From 7bb26f5e6f0e33826d856a4ccf330d8d6f00cc77 Mon Sep 17 00:00:00 2001
From: John Segrave <john.segrave@ie.ibm.com>
Date: Tue, 23 Mar 2021 17:47:08 +0000
Subject: [PATCH 1/5] Issue #29 - Add batch capability for running analytics
 over historical results (e.g. after uploading data from SD cards)

---
 src/GasExposureAnalytics.py    | 69 ++++++++++++++++++++++++++++++++--
 src/core_decision_flask_app.py | 33 ++++++++++++++++
 2 files changed, 98 insertions(+), 4 deletions(-)
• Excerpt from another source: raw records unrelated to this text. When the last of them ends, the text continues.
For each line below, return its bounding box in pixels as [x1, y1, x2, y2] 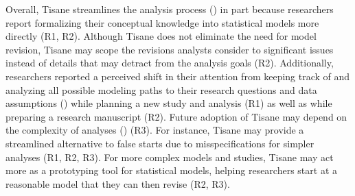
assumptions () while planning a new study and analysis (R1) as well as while [5, 96, 332, 110]
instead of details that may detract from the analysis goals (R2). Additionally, [5, 56, 334, 70]
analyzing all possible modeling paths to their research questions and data [5, 82, 317, 97]
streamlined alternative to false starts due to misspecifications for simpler [5, 136, 314, 150]
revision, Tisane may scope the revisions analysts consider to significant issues [5, 42, 334, 56]
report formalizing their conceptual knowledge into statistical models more [5, 15, 319, 29]
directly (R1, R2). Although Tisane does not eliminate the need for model [5, 29, 317, 43]
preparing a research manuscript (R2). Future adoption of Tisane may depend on [5, 109, 347, 123]
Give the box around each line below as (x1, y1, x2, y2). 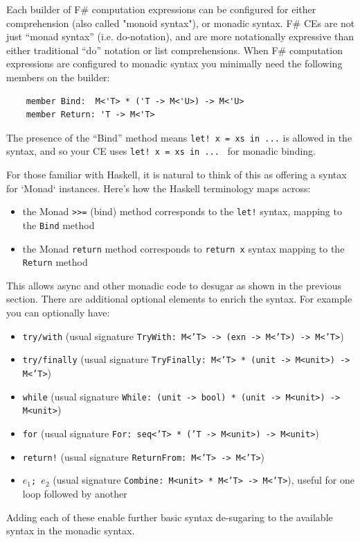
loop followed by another (22, 486, 127, 500)
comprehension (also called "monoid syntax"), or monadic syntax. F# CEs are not (6, 15, 355, 30)
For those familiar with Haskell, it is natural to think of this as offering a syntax (6, 167, 347, 182)
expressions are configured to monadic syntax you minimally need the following (6, 56, 343, 71)
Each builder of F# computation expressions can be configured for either (6, 2, 316, 16)
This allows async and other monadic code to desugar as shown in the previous (6, 278, 342, 292)
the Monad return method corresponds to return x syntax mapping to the (22, 241, 345, 255)
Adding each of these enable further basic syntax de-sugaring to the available (6, 509, 333, 524)
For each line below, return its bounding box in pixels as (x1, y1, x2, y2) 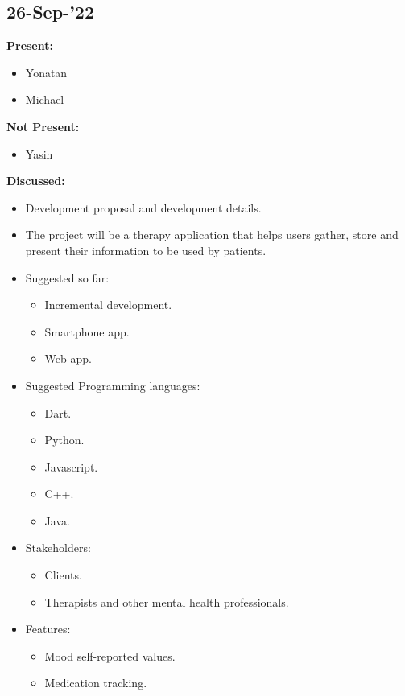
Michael (25, 91, 64, 108)
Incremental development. (44, 296, 172, 313)
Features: (25, 620, 71, 637)
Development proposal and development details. (25, 199, 262, 216)
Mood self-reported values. (44, 647, 176, 664)
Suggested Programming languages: (25, 377, 200, 393)
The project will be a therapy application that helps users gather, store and (25, 226, 399, 243)
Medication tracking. (44, 674, 147, 691)
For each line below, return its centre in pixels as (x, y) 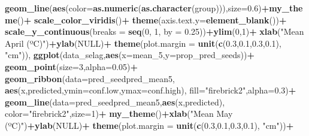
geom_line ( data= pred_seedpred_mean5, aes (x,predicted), (115, 102)
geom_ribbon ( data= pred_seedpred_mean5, (90, 78)
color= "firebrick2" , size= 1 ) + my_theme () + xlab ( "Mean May (119, 114)
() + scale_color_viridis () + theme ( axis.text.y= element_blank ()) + (152, 19)
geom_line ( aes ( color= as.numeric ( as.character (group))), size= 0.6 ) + (137, 8)
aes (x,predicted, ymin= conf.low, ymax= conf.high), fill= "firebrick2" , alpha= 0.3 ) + (151, 90)
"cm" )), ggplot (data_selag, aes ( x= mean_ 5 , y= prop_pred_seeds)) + (130, 55)
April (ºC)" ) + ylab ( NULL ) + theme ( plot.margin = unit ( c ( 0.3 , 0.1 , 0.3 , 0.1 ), (143, 43)
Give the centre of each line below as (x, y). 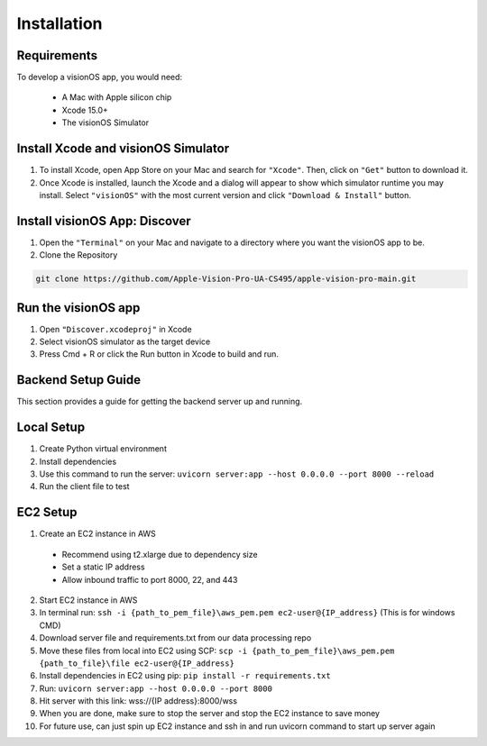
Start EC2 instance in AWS (88, 600)
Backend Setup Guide (79, 380)
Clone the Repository (78, 255)
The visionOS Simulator (106, 123)
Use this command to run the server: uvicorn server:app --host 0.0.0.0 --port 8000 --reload (237, 474)
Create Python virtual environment (103, 449)
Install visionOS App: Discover (104, 221)
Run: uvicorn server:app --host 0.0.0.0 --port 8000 (156, 688)

diff --git a/src/GasExposureAnalytics.py b/src/GasExposureAnalytics.py
index ace0e6b..caddec2 100644
--- a/src/GasExposureAnalytics.py
+++ b/src/GasExposureAnalytics.py
@@ -507,7 +507,9 @@ def _calculate_TWA_and_gauge_for_all_firefighters(self, sensor_log_chunk_df, ff_
     # current_utc_timestamp : The UTC datetime for which to calculate sensor analytics. Defaults to 'now' (UTC).
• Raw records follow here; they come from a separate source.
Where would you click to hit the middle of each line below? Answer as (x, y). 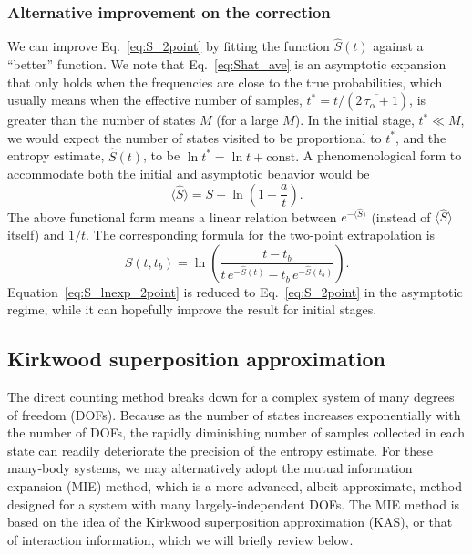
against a (398, 46)
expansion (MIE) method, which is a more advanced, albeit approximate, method (235, 486)
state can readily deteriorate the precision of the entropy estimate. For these (220, 450)
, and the (421, 137)
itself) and (36, 235)
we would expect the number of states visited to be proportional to (195, 137)
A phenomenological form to (382, 155)
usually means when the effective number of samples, (155, 100)
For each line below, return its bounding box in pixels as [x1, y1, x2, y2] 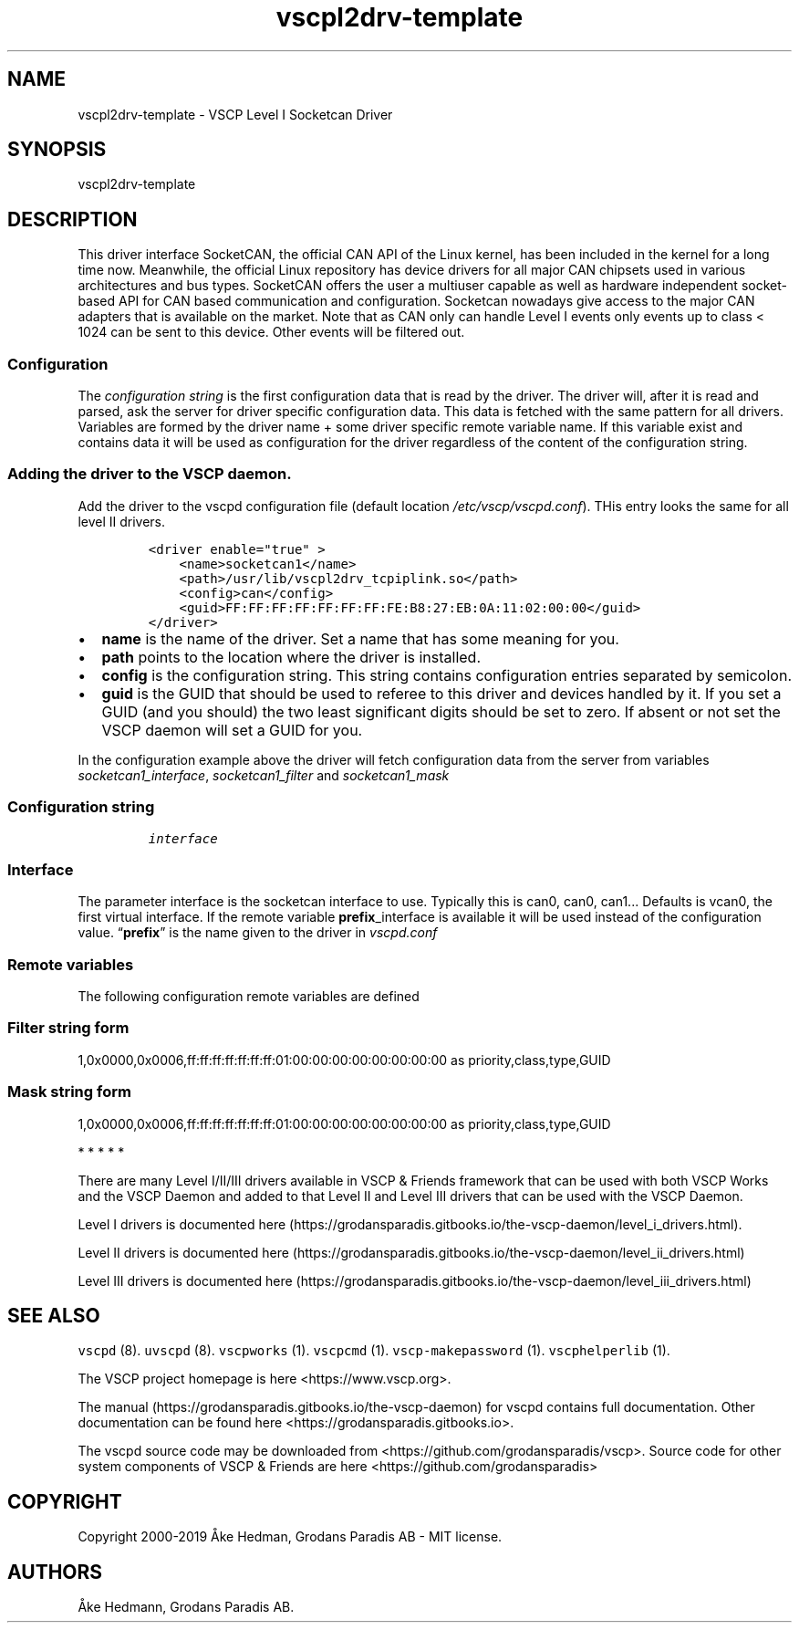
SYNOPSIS [7, 138, 107, 162]
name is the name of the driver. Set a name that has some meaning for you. [101, 629, 619, 648]
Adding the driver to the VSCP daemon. [7, 465, 292, 484]
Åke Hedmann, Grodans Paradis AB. [78, 1599, 295, 1615]
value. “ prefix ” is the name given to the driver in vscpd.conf [78, 925, 438, 941]
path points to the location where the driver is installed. [101, 647, 481, 666]
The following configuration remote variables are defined [78, 988, 420, 1005]
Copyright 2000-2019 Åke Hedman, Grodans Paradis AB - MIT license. [78, 1529, 503, 1545]

     # commit : Utility flag for unit testing - defaults to committing analytic results to
     #          the database. Setting commit=False prevents unit tests from writing to the database.
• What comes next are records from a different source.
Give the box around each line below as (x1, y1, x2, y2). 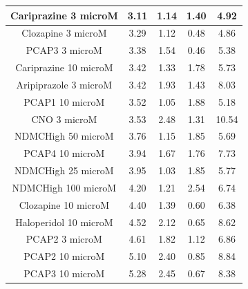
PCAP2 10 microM (23, 249, 105, 263)
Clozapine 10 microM (19, 197, 109, 212)
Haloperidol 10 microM (15, 214, 113, 229)
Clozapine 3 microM (21, 26, 107, 40)
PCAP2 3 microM (26, 232, 102, 246)
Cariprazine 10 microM (15, 60, 113, 75)
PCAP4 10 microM (23, 146, 105, 160)
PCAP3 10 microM (23, 266, 105, 281)
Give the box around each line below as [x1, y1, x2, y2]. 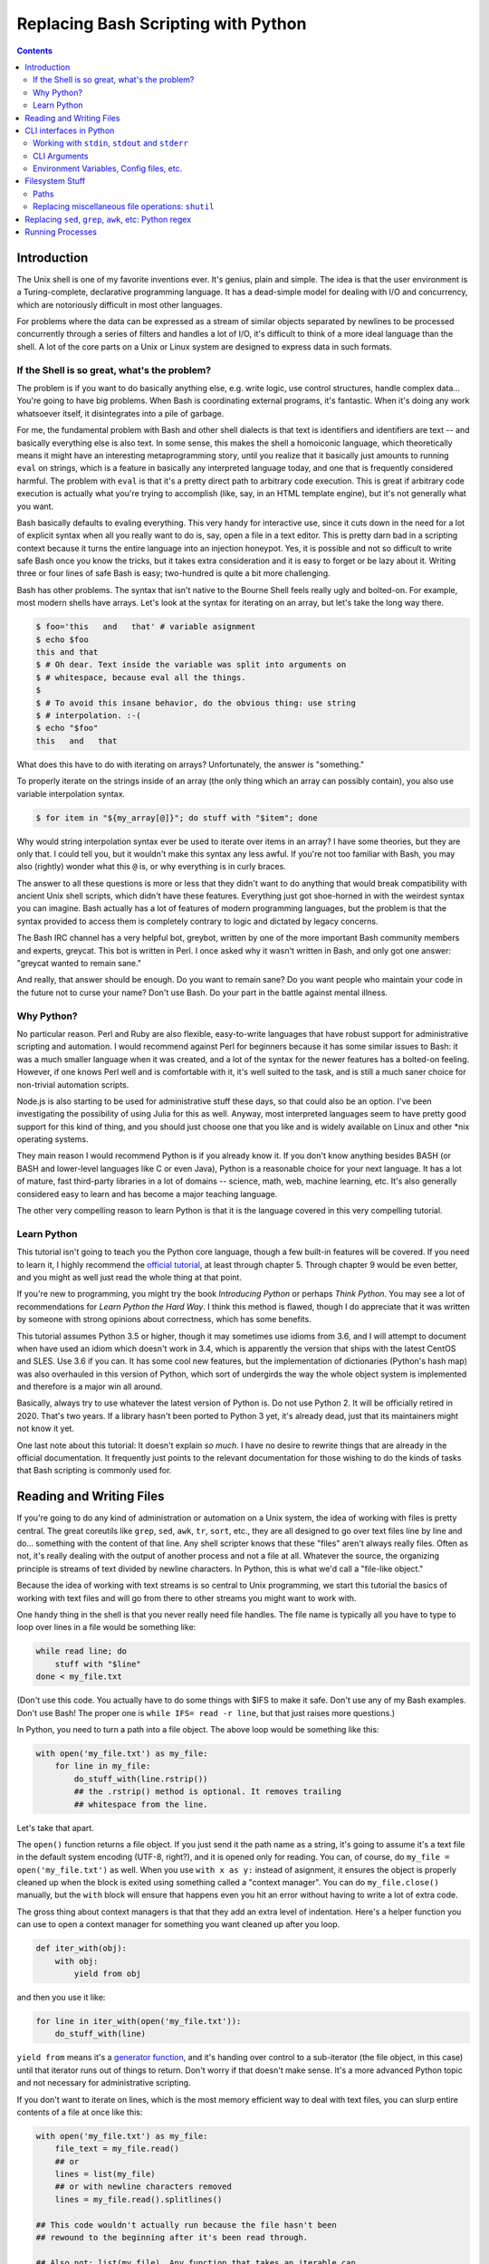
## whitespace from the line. [73, 1799, 208, 1809]
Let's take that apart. [16, 1822, 94, 1833]
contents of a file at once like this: [16, 2106, 143, 2117]
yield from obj [73, 1969, 142, 1979]
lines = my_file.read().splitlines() [54, 2194, 223, 2204]
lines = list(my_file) [54, 2169, 156, 2180]
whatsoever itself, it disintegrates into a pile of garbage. [16, 408, 225, 418]
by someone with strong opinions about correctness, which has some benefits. [16, 1314, 312, 1325]

-    def run_analytics (self, current_utc_timestamp=None, commit=True) :
+    # log_mins : How often to log an informational message stating which minute is currently being processed. Defaults
+    #            to every '1' min. Can be set to (eg) every '15' mins when running batches, so the logs are readable.
+    def run_analytics (self, current_utc_timestamp=None, commit=True, log_mins=1) :
 
         # Get the desired timeframe for the analytics run and standardise it to UTC.
         if current_utc_timestamp is None:
@@ -528,9 +530,11 @@ def run_analytics (self, current_utc_timestamp=None, commit=True) :
         # buffer for the data.
         timestamp_key = current_utc_timestamp.floor(freq='min') - pd.Timedelta(minutes = 1)
 
-        message = ("Running Prometeo Analytics for minute key '%s'" % (timestamp_key.isoformat()))
-        if not self._from_db : message += " (local CSV file mode)"
-        self.logger.info(message)
+        # Log progress regularly (e.g. by default, log_mins is 'every 1 min', but could be set to 'every 15 mins').
+        if (timestamp_key == timestamp_key.floor(str(log_mins) + 'T')) :
+            message = ("Running Prometeo Analytics for minute key '%s'" % (timestamp_key.floor(str(log_mins) + 'T')))
+            if not self._from_db : message += " (local CSV file mode)"
+            self.logger.info(message)
 
         # Read a block of sensor logs from the DB, covering the longest window we're calculating over (usually 8hrs).
         # Note: This has the advantage of always including all known sensor data, even when that data was delayed due
@@ -554,3 +558,60 @@ def run_analytics (self, current_utc_timestamp=None, commit=True) :
             analytics_df.to_sql(ANALYTICS_TABLE, self._db_engine, if_exists='append', dtype={FIREFIGHTER_ID_COL:FIREFIGHTER_ID_COL_TYPE})
 
         return analytics_df
+
+
+    # This is the batched version of 'main' - given a minute-by-minute playback schedule, it runs all of the core
+    # analytics for Prometeo for each of those minutes.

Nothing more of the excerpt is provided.